The Basic Education Department is ready to squash nearly all powers of school governing bodies if it can push through proposed amendments to the South African Schools Act.
The changes will affect schools’ language policy, teacher appointments and pupil admissions.
The public has until November 10 to comment on the Basic Education Laws Amendment Bill, which was published earlier this month.
The Federation of Governing Bodies of SA Schools has slammed the bill, which it believes is structured to diminish the powers of school governing bodies in important decision-making at schools.
It warns of unrest from communities if they are no longer able to have a say over schools’ deputy principal and principal appointments.
The bill seeks to restrict who has the final say on the admission of pupils and the department will be the body that determines a school’s language policy.
It seeks to limit the powers of the governing bodies in regard to recommending candidates for appointment.
The bill also wants to impose stricter penalties on parents who refuse to send their children to school and proposes the current penalty of six months’ imprisonment be increased to six years.
A memorandum accompanying the bill said the department wants the current act to be amended so that provincial education department heads have the final say on the admission of pupils to public schools.
Public schools’ admission policy is currently determined by school governing bodies.
The department says in the bill’s memorandum that the amendments became necessary because of confusion over who has the authority in public school admissions.
The language policy proposal seeks to empower provinces to adopt more than one language of instruction.
This, says the bill’s memorandum, is necessary to use classroom space and resources effectively.
If the bill is passed successfully, a school governing body would be able only to make recommendations to provincial education department heads about the appointment of potential teachers and would have no say in the appointment of principals, their deputies or school department heads.
The department believes most schools do not have functional governing bodies or people with the necessary skills to conduct interviews.
Jaco Deacon, the deputy CEO of Fedsas, which represents 2100 school governing bodies, said it was consulting its members about the proposed changes.
“Our biggest concern is that these amendments try to diminish the powers of the school governing bodies in decision-making.

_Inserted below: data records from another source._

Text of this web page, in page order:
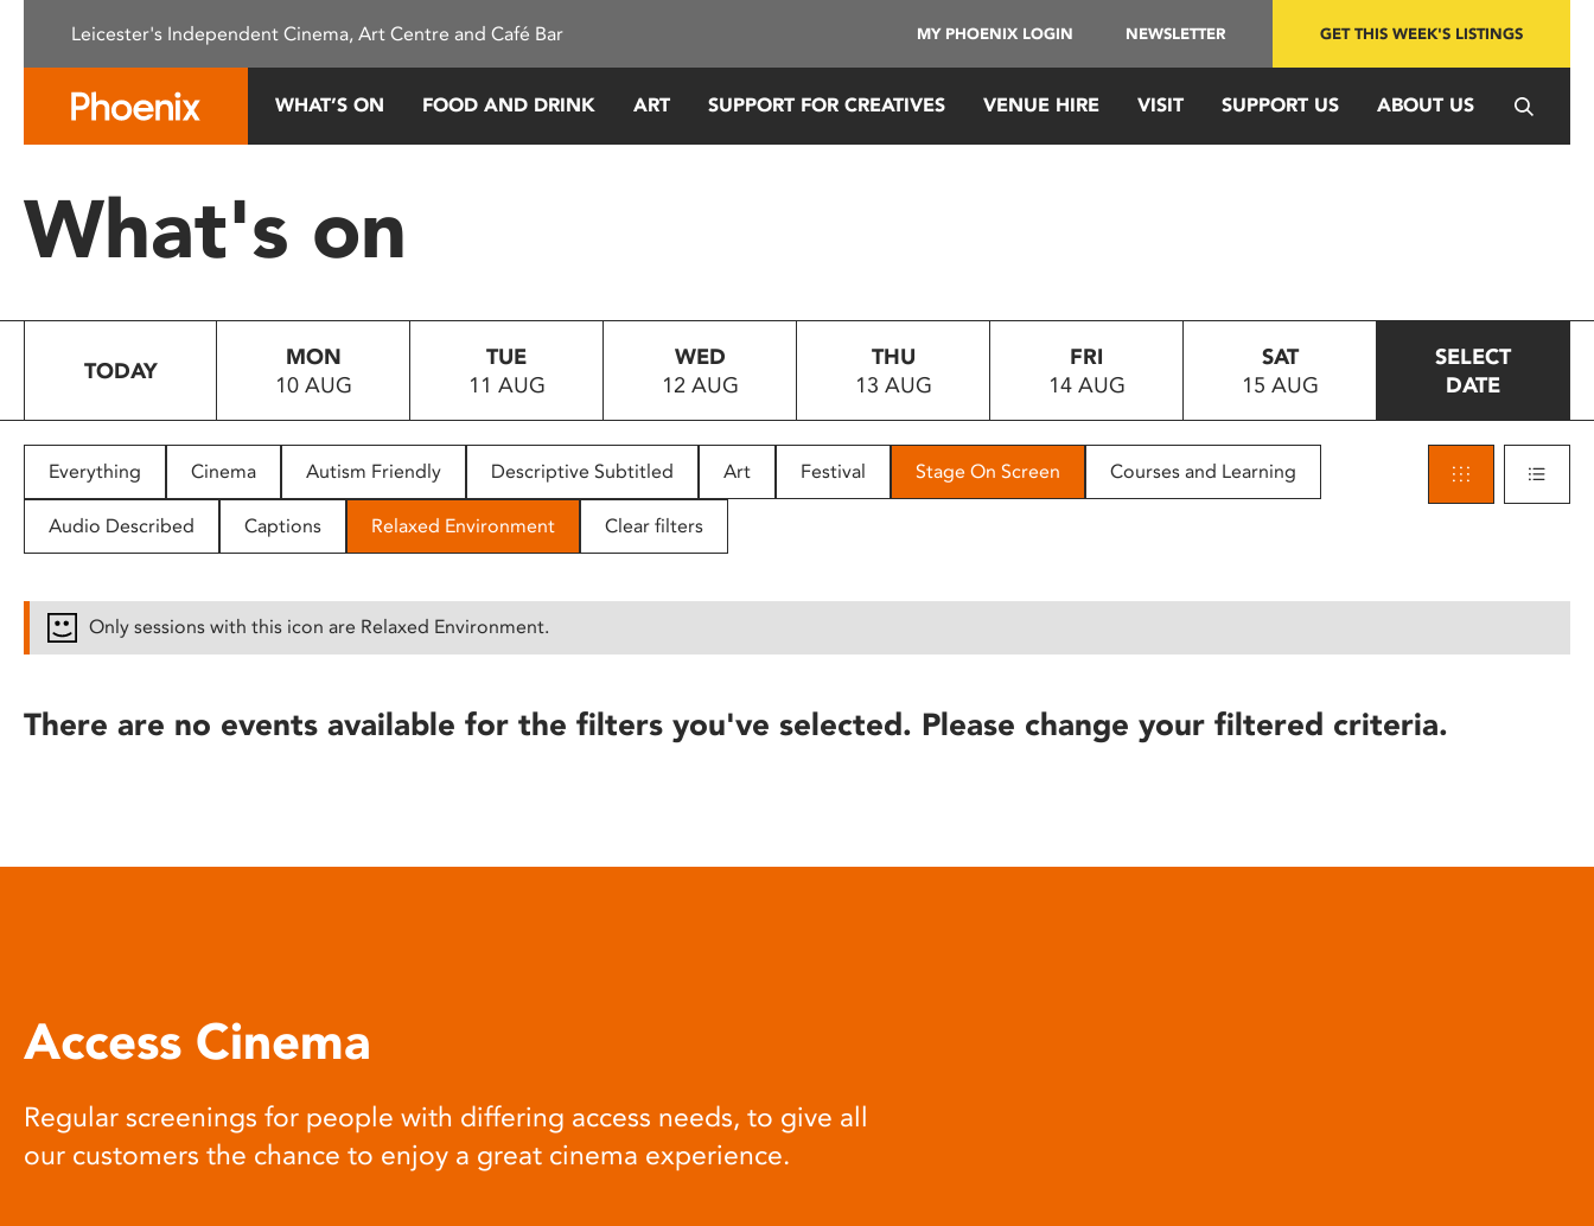
This
system.
Press
to
people
with
disabilities
reader;
open
Leicester's Independent Cinema, Art Centre and Café Bar MY PHOENIX LOGIN NEWSLETTER GET THIS WEEK'S LISTINGS
WHAT’S ON FOOD AND DRINK ART SUPPORT FOR CREATIVES VENUE HIRE VISIT SUPPORT US ABOUT US
What's on
TODAY
MON
10 AUG
TUE
11 AUG
WED
12 AUG
THU
13 AUG
FRI
14 AUG
SAT
15 AUG
SELECT
DATE
Everything Cinema Autism Friendly Descriptive Subtitled Art Festival Stage On Screen Courses and Learning
Audio Described Captions Relaxed Environment Clear filters
Only sessions with this icon are Relaxed Environment.
There are no events available for the filters you've selected. Please change your filtered criteria.
Access Cinema
Regular screenings for people with differing access needs, to give all
our customers the chance to enjoy a great cinema experience.
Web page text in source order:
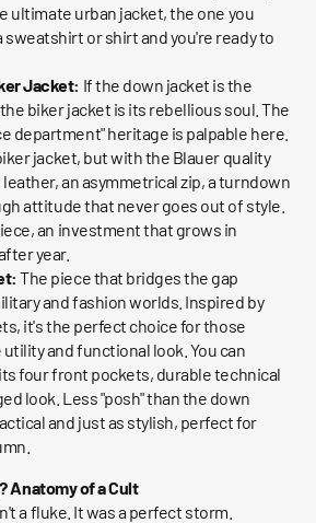
ultimate urban jacket, the one you
sweatshirt or shirt and you're ready to
Jacket: If the down jacket is the
biker jacket is its rebellious soul. The
department" heritage is palpable here.
jacket, but with the Blauer quality
an asymmetrical zip, a turndown
attitude that never goes out of style.
an investment that grows in
year.
The piece that bridges the gap
and fashion worlds. Inspired by
it's the perfect choice for those
and functional look. You can
four front pockets, durable technical
look. Less "posh" than the down
and just as stylish, perfect for
Anatomy of a Cult
a fluke. It was a perfect storm.
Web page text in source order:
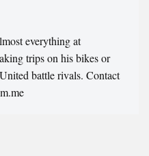
everything at
trips on his bikes or
battle rivals. Contact
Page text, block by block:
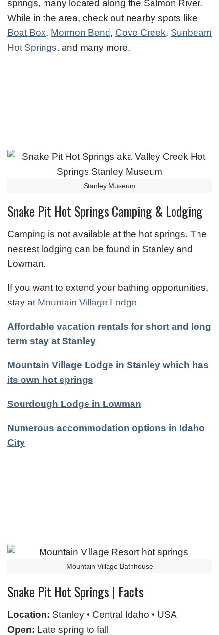
springs, many located along the Salmon River.
While in the area, check out nearby spots like
Boat Box, Mormon Bend, Cove Creek, Sunbeam
Hot Springs, and many more.
Stanley Museum
Snake Pit Hot Springs Camping & Lodging
Camping is not available at the hot springs. The
nearest lodging can be found in Stanley and
Lowman.
If you want to extend your bathing opportunities,
stay at Mountain Village Lodge.
Affordable vacation rentals for short and long
term stay at Stanley
Mountain Village Lodge in Stanley which has
its own hot springs
Sourdough Lodge in Lowman
Numerous accommodation options in Idaho
City
Mountain Village Bathhouse
Snake Pit Hot Springs | Facts
Location: Stanley • Central Idaho • USA
Open: Late spring to fall
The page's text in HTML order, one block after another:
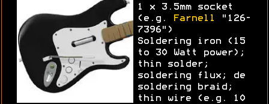
1 x 3.5mm socket
(e.g.
Farnell
"126-
7396")
Soldering iron (15
to 30 Watt power);
thin solder;
soldering flux; de
soldering braid;
thin wire (e.g. 10
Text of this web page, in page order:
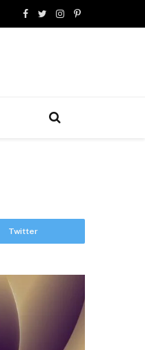
Facebook
TwitterInstagram
Pinterest
Twitter
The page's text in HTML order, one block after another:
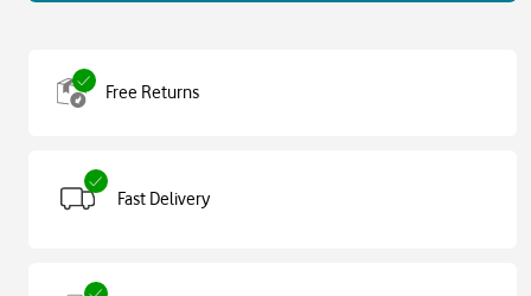
Free Returns
Fast Delivery

We are moving away from public education to state education.”
He warned of potential unrest in school communities if the department was able to make appointments without the say of communities.
Deacon described the amendments as “short-sighted”. He said the department had a duty to train school governing bodies so they could conduct interviews and recommend good candidates.
Matakanye Matakanya, the National Association of Schools Governing Bodies general secretary, said: “We have opposed the proposal … and made it clear to Basic Education Minister Angie Motshekga because we believe this takes us back to apartheid days when communities never had a say on how schools in their community were being run,” he said.